What you have to do ▸ What you return must match the records word for word, except that images are dropped.

Input ▸
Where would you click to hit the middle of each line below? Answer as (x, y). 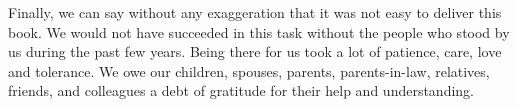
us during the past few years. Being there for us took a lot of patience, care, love (255, 51)
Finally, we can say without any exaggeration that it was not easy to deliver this (255, 12)
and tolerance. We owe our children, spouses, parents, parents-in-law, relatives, (249, 70)
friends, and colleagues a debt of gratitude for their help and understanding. (241, 90)
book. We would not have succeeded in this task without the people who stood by (259, 31)
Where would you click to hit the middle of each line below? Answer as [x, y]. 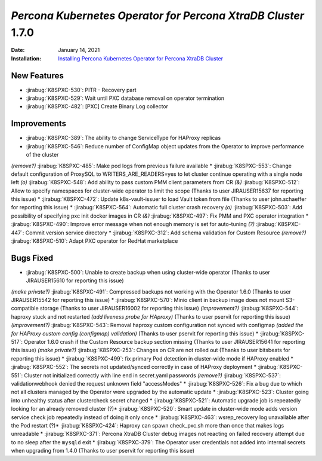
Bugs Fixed [32, 258]
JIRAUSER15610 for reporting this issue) [75, 280]
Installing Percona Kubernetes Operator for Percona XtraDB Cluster [141, 58]
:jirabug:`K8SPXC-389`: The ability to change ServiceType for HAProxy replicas [123, 138]
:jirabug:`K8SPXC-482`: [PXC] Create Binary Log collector [97, 106]
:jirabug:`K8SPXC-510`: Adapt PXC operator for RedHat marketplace [95, 241]
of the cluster [42, 155]
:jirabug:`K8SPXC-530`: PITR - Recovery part [81, 90]
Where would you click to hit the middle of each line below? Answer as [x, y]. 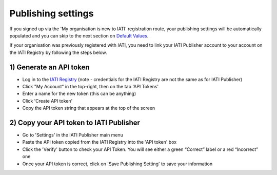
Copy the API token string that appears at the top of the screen [89, 108]
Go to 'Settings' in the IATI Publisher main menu [73, 135]
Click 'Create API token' [47, 101]
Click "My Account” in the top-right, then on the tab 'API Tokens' [91, 87]
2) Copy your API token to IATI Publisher [75, 123]
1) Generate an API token [50, 67]
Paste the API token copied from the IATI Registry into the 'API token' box [100, 142]
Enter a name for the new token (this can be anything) [79, 94]

Written response ▸
Where would you click to hit the middle of each line below? Answer as (x, y). 
us during the past few years. Being there for us took a lot of patience, care, love (255, 51)
Finally, we can say without any exaggeration that it was not easy to deliver this (255, 12)
and tolerance. We owe our children, spouses, parents, parents-in-law, relatives, (249, 70)
friends, and colleagues a debt of gratitude for their help and understanding. (241, 90)
book. We would not have succeeded in this task without the people who stood by (259, 31)
Where would you click to hit the middle of each line below? Answer as [x, y]. 
Bugs Fixed [32, 258]
JIRAUSER15610 for reporting this issue) [75, 280]
Installing Percona Kubernetes Operator for Percona XtraDB Cluster [141, 58]
:jirabug:`K8SPXC-389`: The ability to change ServiceType for HAProxy replicas [123, 138]
:jirabug:`K8SPXC-482`: [PXC] Create Binary Log collector [97, 106]
:jirabug:`K8SPXC-510`: Adapt PXC operator for RedHat marketplace [95, 241]
of the cluster [42, 155]
:jirabug:`K8SPXC-530`: PITR - Recovery part [81, 90]
Where would you click to hit the middle of each line below? Answer as [x, y]. 
Copy the API token string that appears at the top of the screen [89, 108]
Go to 'Settings' in the IATI Publisher main menu [73, 135]
Click 'Create API token' [47, 101]
Click "My Account” in the top-right, then on the tab 'API Tokens' [91, 87]
2) Copy your API token to IATI Publisher [75, 123]
1) Generate an API token [50, 67]
Paste the API token copied from the IATI Registry into the 'API token' box [100, 142]
Enter a name for the new token (this can be anything) [79, 94]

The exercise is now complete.